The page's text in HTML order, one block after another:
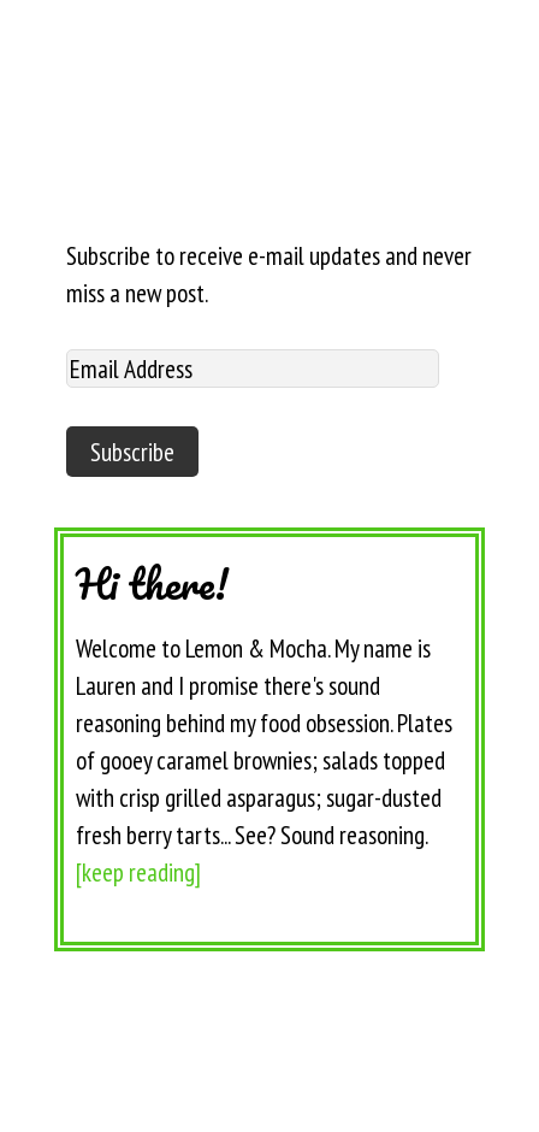
Subscribe to receive e-mail updates and never
miss a new post.
Hi there!
Welcome to Lemon & Mocha. My name is
Lauren and I promise there's sound
reasoning behind my food obsession. Plates
of gooey caramel brownies; salads topped
with crisp grilled asparagus; sugar-dusted
fresh berry tarts... See? Sound reasoning.
[keep reading]
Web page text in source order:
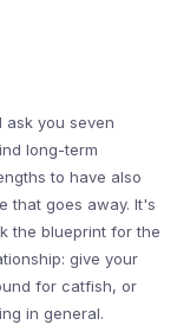
ask you seven
long-term
to have also
that goes away. It's
the blueprint for the
give your
for catfish, or
in general.
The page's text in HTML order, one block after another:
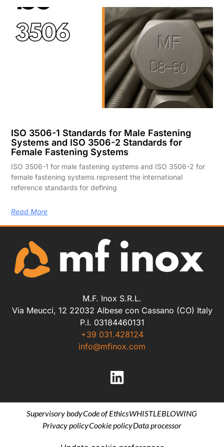
ISO 3506-1 Standards for Male Fastening
Systems and ISO 3506-2 Standards for
Female Fastening Systems
ISO 3506-1 for male fastening systems and ISO 3506-2 for
female fastening systems represent the international
reference standards for defining
Read More
M.F. Inox S.R.L.
Via Meucci, 12 22032 Albese con Cassano (CO) Italy
P.I. 03184460131
+39 031.428124
info@mfinox.com
Supervisory bodyCode of EthicsWHISTLEBLOWING
Privacy policyCookie policyData processor
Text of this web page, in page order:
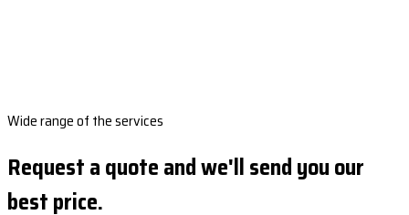
Wide range of the services
Request a quote and we'll send you our
best price.
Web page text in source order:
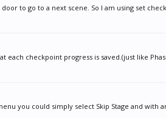
to go to a next scene. So I am using set
each checkpoint progress is saved.(just like
you could simply select Skip Stage and with
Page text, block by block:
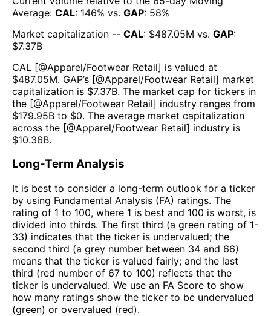
Average: CAL: 146% vs. GAP: 58%
Market capitalization -- CAL: $487.05M vs. GAP:
$7.37B
CAL [@Apparel/Footwear Retail] is valued at
$487.05M. GAP’s [@Apparel/Footwear Retail] market
capitalization is $7.37B. The market cap for tickers in
the [@Apparel/Footwear Retail] industry ranges from
$179.95B to $0. The average market capitalization
across the [@Apparel/Footwear Retail] industry is
$10.36B.
Long-Term Analysis
It is best to consider a long-term outlook for a ticker
by using Fundamental Analysis (FA) ratings. The
rating of 1 to 100, where 1 is best and 100 is worst, is
divided into thirds. The first third (a green rating of 1-
33) indicates that the ticker is undervalued; the
second third (a grey number between 34 and 66)
means that the ticker is valued fairly; and the last
third (red number of 67 to 100) reflects that the
ticker is undervalued. We use an FA Score to show
how many ratings show the ticker to be undervalued
(green) or overvalued (red).
--- --- ---
- TASK DETAILS -
Using the entries above, write out exactly the lines from the one with "best price." through the one with "average market capitalization", ends included. Leave out any pictures.

- ANSWER BELOW -
best price.
Web page text in source order:
to go to a next scene. So I am using set
each checkpoint progress is saved.(just like
you could simply select Skip Stage and with
Page text, block by block:
Average: CAL: 146% vs. GAP: 58%
Market capitalization -- CAL: $487.05M vs. GAP:
$7.37B
CAL [@Apparel/Footwear Retail] is valued at
$487.05M. GAP’s [@Apparel/Footwear Retail] market
capitalization is $7.37B. The market cap for tickers in
the [@Apparel/Footwear Retail] industry ranges from
$179.95B to $0. The average market capitalization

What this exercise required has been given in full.